TFSequenceClassifierOutput(loss=None, logits=array([[ 2.8974602 , -3.176048  ],
       [-2.928574  ,  2.5583763 ],
       [-3.014189  ,  2.6637576 ],
       [ 2.7336676 , -3.0418036 ],
       [-2.400051  ,  2.0738413 ],
       [ 2.8868978 , -3.213017  ],
       [-2.9602954 ,  2.5321367 ],
       [-2.9555707 ,  2.5422337 ],
       [ 2.7116237 , -2.935691  ],
       [-0.3448124 ,  0.18342088],
       [ 2.9197206 , -3.202659  ],
       [-0.7763336 ,  0.52196366],
       [ 2.5420768 , -2.8114276 ],
       [ 2.9299495 , -3.1626778 ],
       [-3.1809778 ,  2.7263377 ],
       [ 2.6206288 , -2.8762083 ],
       [-1.5650862 ,  1.255106  ],
       [-1.2775854 ,  1.1024499 ],
       [ 2.7955906 , -3.0574121 ],
       [-2.729405  ,  2.302347  ],
       [-2.9271507 ,  2.4907396 ],
       [-2.8982148 ,  2.526477  ],
       [-2.9406412 ,  2.4755232 ],
       [ 2.833     , -3.1813922 ],
       [ 2.7729177 , -3.1040587 ],
       [-3.0436535 ,  2.657355  ],
       [-2.7511394 ,  2.171258  ],
       [-2

These are logits score. Logits - Raw scores output by the model.

In [25]:
logits = predictions.logits
probabilities = tf.nn.softmax(logits,axis=1)
predicted_labels = tf.argmax(probabilities, axis=-1).numpy()

Conversion of logits to probabilities

In [27]:
y_test_np = np.array(y_test)
print('Predicted Labels:',predicted_labels[:20])

Predicted Labels: [0 1 1 0 1 0 1 1 0 1 0 1 0 0 1 0 1 1 0 1]


In [28]:
model.save_pretrained("sentiment_model")

Predictions on user inputs

In [29]:
def preprocess_input(text,tokenizer):
  encodings = tokenizer(text, truncation = True, padding = True, return_tensors='tf')
  return encodings

In [31]:
def predict_sentiment(text,model,tokenizer):
  input_encodings = preprocess_input(text,tokenizer)
  predictions = model(input_encodings)
  logits = predictions.logits
  probabilities = tf.nn.softmax(logits,axis=1)
  predicted_labels = tf.argmax(probabilities, axis=-1).numpy()[0]

  label_map = {0:'disliked',1:'liked'}
  predictedclass = label_map[predicted_labels]
  return predictedclass

In [32]:
input = "The person who took the session was really bad.

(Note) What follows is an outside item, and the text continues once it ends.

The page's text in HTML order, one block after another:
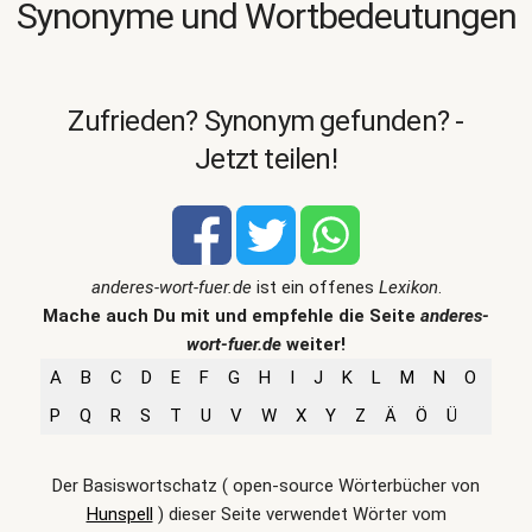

He was so rude."
predicted_class = predict_sentiment(input,model,tokenizer)
print(f"Comments is classified as {predicted_class}")

Comments is classified as disliked


# Conclusion

Finetuned the DistilBert LLM model. Gave a custom domain specific social media dataset that includes two features. The model will analyse the sentiment of the comments. Used transformers to do all the required operations. Performed encoding and tokenizations as it is very essential for fine tuning. Tensorflow is used for the conversion of encodings to dataset object. Used keras because I faced an issue with TFTrainer in tensorflow, since it is deprecated.